** Opening DATA FOR ANALYSIS block **
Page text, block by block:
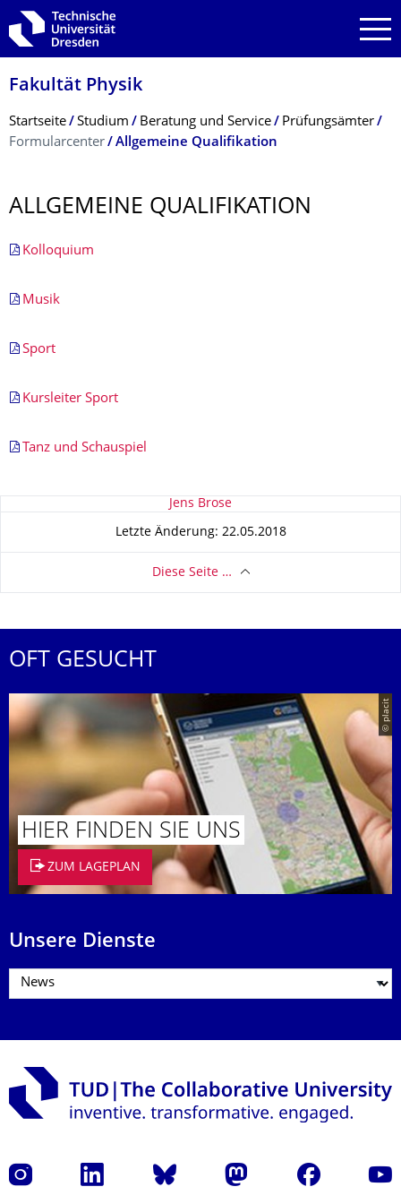
Zur Hauptnavigation springen
Zur Suche springen
Zum Inhalt springen
Fakultät Physik
Breadcrumb-Menü
Startseite Studium Beratung und Service
Prüfungsämter
Formularcenter
Allgemeine Qualifikation
ALLGEMEINE QUALIFIKATION
Kolloquium
Musik
Sport
Kursleiter Sport
Tanz und Schauspiel
Zu dieser Seite Jens Brose
Letzte Änderung: 22.05.2018
Diese Seite …
OFT GESUCHT
© placit
HIER FINDEN SIE UNS
ZUM LAGEPLAN
Unsere Dienste
Instagram LinkedIn Bluesky Mastodon Facebook
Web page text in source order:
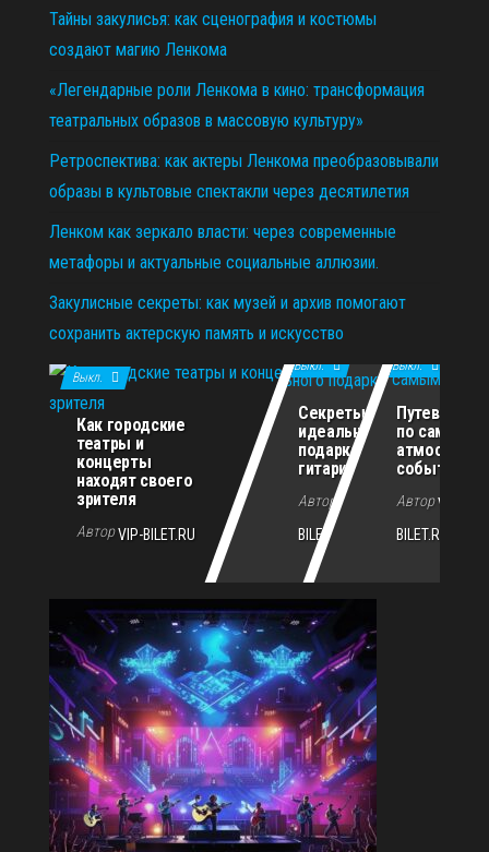
Тайны закулисья: как сценография и костюмы
создают магию Ленкома
«Легендарные роли Ленкома в кино: трансформация
театральных образов в массовую культуру»
Ретроспектива: как актеры Ленкома преобразовывали
образы в культовые спектакли через десятилетия
Ленком как зеркало власти: через современные
метафоры и актуальные социальные аллюзии.
Закулисные секреты: как музей и архив помогают
сохранить актерскую память и искусство
02.07.2026
Выкл.
Как городские
театры и
концерты
находят своего
зрителя
АвторVIP-BILET.RU
11.12.2025
Выкл.
Секреты
идеального
подарка для
гитариста
Автор VIP-
BILET.RU
Выкл.
по самым
событиям
АвторVIP-
BILET.RU
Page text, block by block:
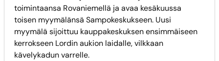
toimintaansa Rovaniemellä ja avaa kesäkuussa
toisen myymälänsä Sampokeskukseen. Uusi
myymälä sijoittuu kauppakeskuksen ensimmäiseen
kerrokseen Lordin aukion laidalle, vilkkaan
kävelykadun varrelle.
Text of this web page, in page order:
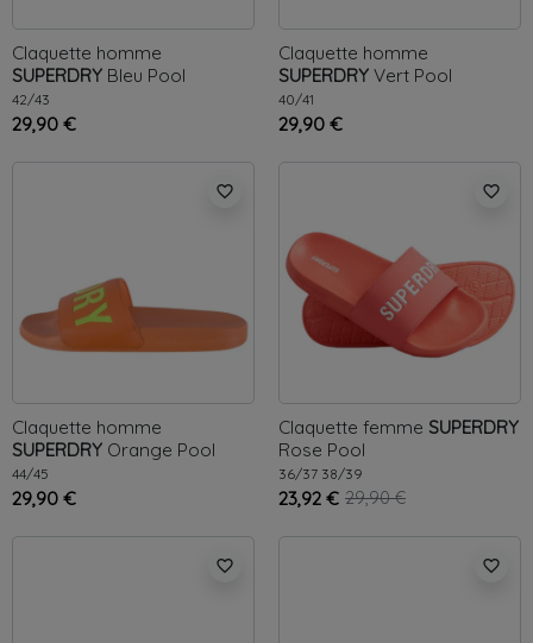
Claquette homme
SUPERDRY Bleu Pool
42/43
29,90 €
Claquette homme
SUPERDRY Vert Pool
40/41
29,90 €
favorite_border
Claquette homme
SUPERDRY Orange Pool
44/45
29,90 €
favorite_border
Claquette femme SUPERDRY
Rose Pool
36/37 38/39
23,92 € 29,90 €
favorite_border favorite_border
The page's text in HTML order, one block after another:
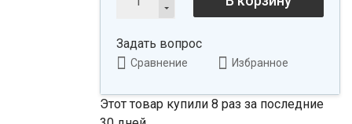
Задать вопрос
Сравнение Избранное
Этот товар купили 8 раз за последние
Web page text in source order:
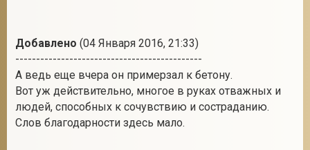
Добавлено (04 Января 2016, 21:33)
---------------------------------------------
А ведь еще вчера он примерзал к бетону.
Вот уж действительно, многое в руках отважных и
людей, способных к сочувствию и состраданию.
Слов благодарности здесь мало.
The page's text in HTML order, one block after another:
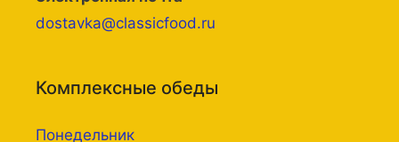
dostavka@classicfood.ru
Комплексные обеды
Понедельник
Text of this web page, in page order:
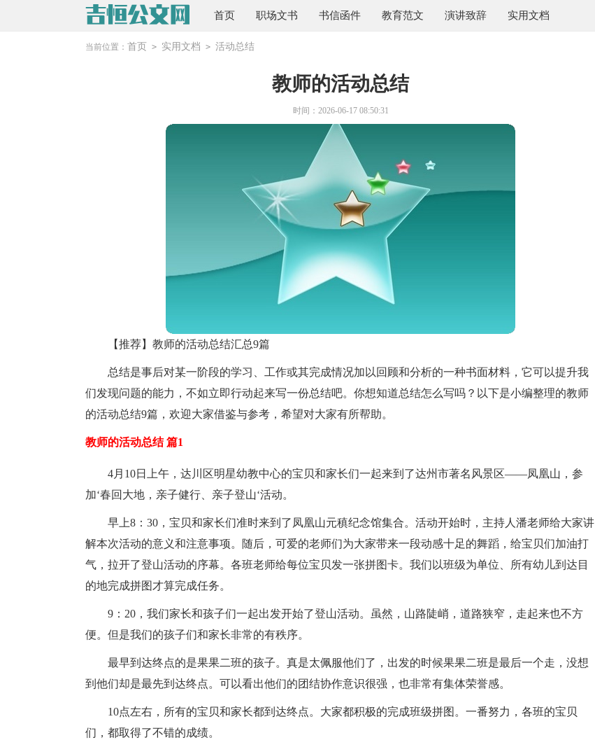
首页 职场文书 书信函件 教育范文 演讲致辞 实用文档
当前位置： 首页 > 实用文档 > 活动总结
教师的活动总结
时间：2026-06-17 08:50:31
【推荐】教师的活动总结汇总9篇
总结是事后对某一阶段的学习、工作或其完成情况加以回顾和分析的一种书面材料，它可以提升我
们发现问题的能力，不如立即行动起来写一份总结吧。你想知道总结怎么写吗？以下是小编整理的教师
的活动总结9篇，欢迎大家借鉴与参考，希望对大家有所帮助。
教师的活动总结 篇1
4月10日上午，达川区明星幼教中心的宝贝和家长们一起来到了达州市著名风景区——凤凰山，参
加‘春回大地，亲子健行、亲子登山‘活动。
早上8：30，宝贝和家长们准时来到了凤凰山元稹纪念馆集合。活动开始时，主持人潘老师给大家讲
解本次活动的意义和注意事项。随后，可爱的老师们为大家带来一段动感十足的舞蹈，给宝贝们加油打
气，拉开了登山活动的序幕。各班老师给每位宝贝发一张拼图卡。我们以班级为单位、所有幼儿到达目
的地完成拼图才算完成任务。
9：20，我们家长和孩子们一起出发开始了登山活动。虽然，山路陡峭，道路狭窄，走起来也不方
便。但是我们的孩子们和家长非常的有秩序。
最早到达终点的是果果二班的孩子。真是太佩服他们了，出发的时候果果二班是最后一个走，没想
到他们却是最先到达终点。可以看出他们的团结协作意识很强，也非常有集体荣誉感。
10点左右，所有的宝贝和家长都到达终点。大家都积极的完成班级拼图。一番努力，各班的宝贝
们，都取得了不错的成绩。
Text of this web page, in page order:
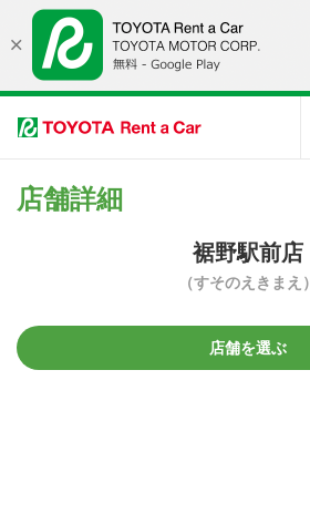
店舗詳細
裾野駅前店
（すそのえきまえ）
店舗を選ぶ
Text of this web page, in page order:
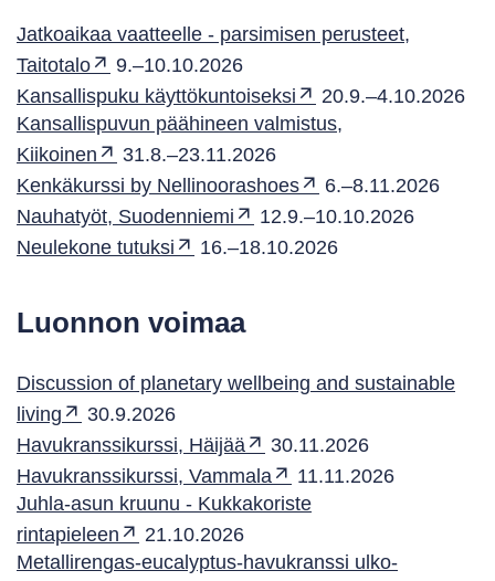
Jatkoaikaa vaatteelle - parsimisen perusteet,
Taitotalo
9.–10.10.2026
Kansallispuku käyttökuntoiseksi
20.9.–4.10.2026
Kansallispuvun päähineen valmistus,
Kiikoinen
31.8.–23.11.2026
Kenkäkurssi by Nellinoorashoes
6.–8.11.2026
Nauhatyöt, Suodenniemi
12.9.–10.10.2026
Neulekone tutuksi
16.–18.10.2026
Luonnon voimaa
Discussion of planetary wellbeing and sustainable
living
30.9.2026
Havukranssikurssi, Häijää
30.11.2026
Havukranssikurssi, Vammala
11.11.2026
Juhla-asun kruunu - Kukkakoriste
rintapieleen
21.10.2026
Metallirengas-eucalyptus-havukranssi ulko-
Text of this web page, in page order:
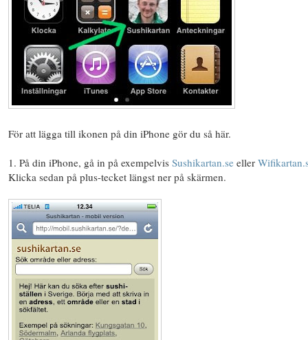
För att lägga till ikonen på din iPhone gör du så här.
1. På din iPhone, gå in på exempelvis Sushikartan.se eller
Klicka sedan på plus-tecket längst ner på skärmen.
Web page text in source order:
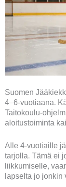
Suomen
4–6-vuotiaana.
Taitokoulu-
aloitustoiminta
Alle 4-vuotiaille
tarjolla. Tämä ei
liikkumiselle,
lapselta jo jonkin
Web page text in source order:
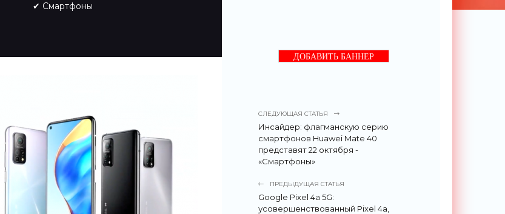
✔ Смартфоны
ДОБАВИТЬ БАННЕР
СЛЕДУЮЩАЯ СТАТЬЯ
Инсайдер: флагманскую серию
смартфонов Huawei Mate 40
представят 22 октября -
«Смартфоны»
ПРЕДЫДУЩАЯ СТАТЬЯ
Google Pixel 4a 5G:
усовершенствованный Pixel 4a,
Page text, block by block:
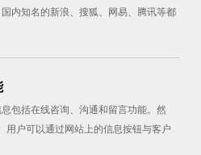
内知名的新浪、搜狐、网易、腾讯等都
包括在线咨询、沟通和留言功能。然
用户可以通过网站上的信息按钮与客户
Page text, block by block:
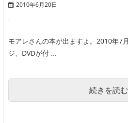
2010年6月20日
モアレさんの本が出ますよ。2010年7
ジ、DVDが付 ...
続きを読む
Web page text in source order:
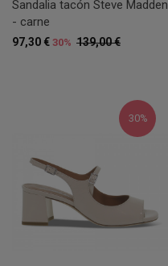
Sandalia tacón Steve Madden
- carne
139,00 €
97,30 € 30%
30%
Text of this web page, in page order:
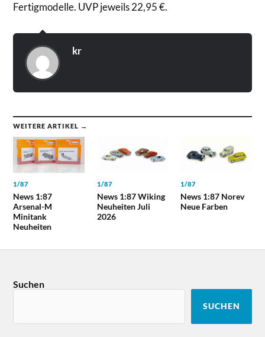
Fertigmodelle. UVP jeweils 22,95 €.
kr
WEITERE ARTIKEL →
1/87
News 1:87
Arsenal-M
Minitank
Neuheiten
1/87
News 1:87 Wiking
Neuheiten Juli
2026
1/87
News 1:87 Norev
Neue Farben
Suchen
SUCHEN
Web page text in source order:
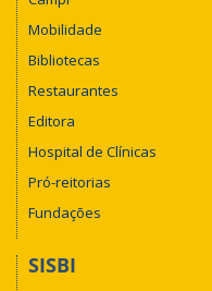
Mobilidade
Bibliotecas
Restaurantes
Editora
Hospital de Clínicas
Pró-reitorias
Fundações
SISBI
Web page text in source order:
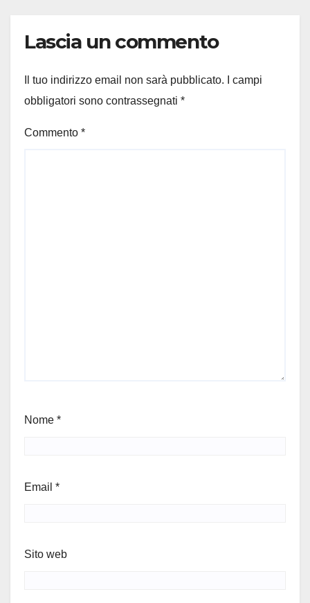
Lascia un commento
Il tuo indirizzo email non sarà pubblicato.
I campi
obbligatori sono contrassegnati *
Commento *
Nome *
Email *
Sito web
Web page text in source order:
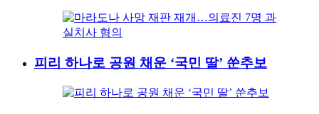
피리 하나로 공원 채운 ‘국민 딸’ 쑨추보
** Closing DATA FOR ANALYSIS block **
» EXERCISE DESCRIPTION: From the line containing "tarjolla. Tämä ei" through the last line of the entries, both included, print each line exactly and omit any picture.

» ANSWER AREA:
tarjolla. Tämä ei
liikkumiselle,
lapselta jo jonkin
Web page text in source order:
✔ Смартфоны
ДОБАВИТЬ БАННЕР
СЛЕДУЮЩАЯ СТАТЬЯ
Инсайдер: флагманскую серию
смартфонов Huawei Mate 40
представят 22 октября -
«Смартфоны»
ПРЕДЫДУЩАЯ СТАТЬЯ
Google Pixel 4a 5G:
усовершенствованный Pixel 4a,
Page text, block by block:
内知名的新浪、搜狐、网易、腾讯等都
包括在线咨询、沟通和留言功能。然
用户可以通过网站上的信息按钮与客户
Page text, block by block:
2010年6月20日
モアレさんの本が出ますよ。2010年7
ジ、DVDが付 ...
続きを読む
Web page text in source order:
Sandalia tacón Steve Madden
- carne
139,00 €
97,30 € 30%
30%
Text of this web page, in page order:
Fertigmodelle. UVP jeweils 22,95 €.
kr
WEITERE ARTIKEL →
1/87
News 1:87
Arsenal-M
Minitank
Neuheiten
1/87
News 1:87 Wiking
Neuheiten Juli
2026
1/87
News 1:87 Norev
Neue Farben
Suchen
SUCHEN
Web page text in source order:
Mobilidade
Bibliotecas
Restaurantes
Editora
Hospital de Clínicas
Pró-reitorias
Fundações
SISBI
Web page text in source order:
Lascia un commento
Il tuo indirizzo email non sarà pubblicato.
I campi
obbligatori sono contrassegnati *
Commento *
Nome *
Email *
Sito web
Web page text in source order:
피리 하나로 공원 채운 ‘국민 딸’ 쑨추보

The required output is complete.